_WORK REQUIRED_
Count every line of the listing where the string "Iran" occurs, and reply with the count alone.

_EXTRACTED DATA_

■ ■ ■ ■ ■ ■ ■

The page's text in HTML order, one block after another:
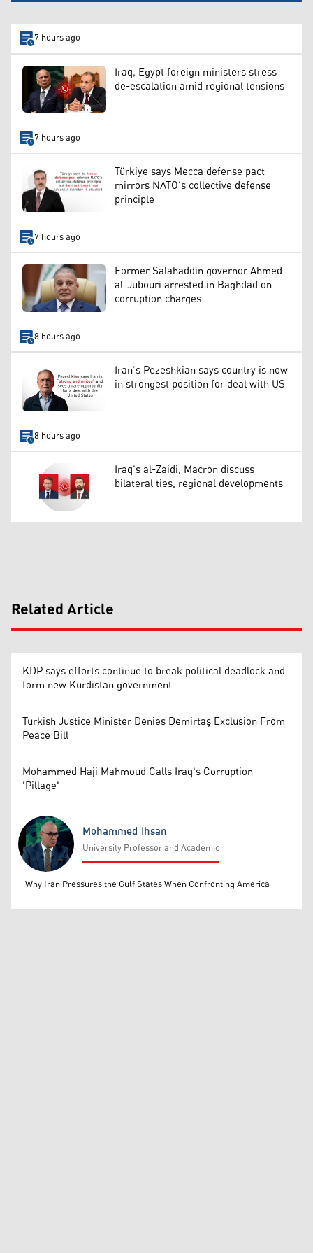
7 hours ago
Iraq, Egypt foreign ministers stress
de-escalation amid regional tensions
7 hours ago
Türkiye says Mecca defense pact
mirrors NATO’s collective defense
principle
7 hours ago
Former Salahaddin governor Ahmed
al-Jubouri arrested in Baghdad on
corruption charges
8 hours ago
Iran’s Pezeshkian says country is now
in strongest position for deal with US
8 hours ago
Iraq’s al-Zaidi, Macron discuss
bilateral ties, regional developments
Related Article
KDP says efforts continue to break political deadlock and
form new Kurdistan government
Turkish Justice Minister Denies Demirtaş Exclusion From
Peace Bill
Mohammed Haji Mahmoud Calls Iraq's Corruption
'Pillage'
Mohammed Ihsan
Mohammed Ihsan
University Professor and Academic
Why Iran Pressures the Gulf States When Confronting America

■ ■ ■ ■ ■ ■ ■

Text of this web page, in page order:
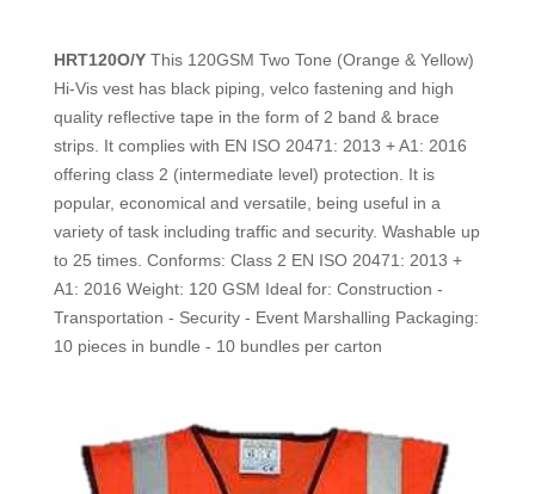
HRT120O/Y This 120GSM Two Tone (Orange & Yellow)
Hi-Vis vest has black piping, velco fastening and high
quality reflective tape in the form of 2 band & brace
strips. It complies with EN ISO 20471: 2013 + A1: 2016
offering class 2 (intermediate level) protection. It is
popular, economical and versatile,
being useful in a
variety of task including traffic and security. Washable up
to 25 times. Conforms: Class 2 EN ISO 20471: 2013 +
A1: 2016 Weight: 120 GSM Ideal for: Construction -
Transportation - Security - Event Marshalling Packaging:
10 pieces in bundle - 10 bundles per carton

■ ■ ■ ■ ■ ■ ■

_TASK ANSWER_
2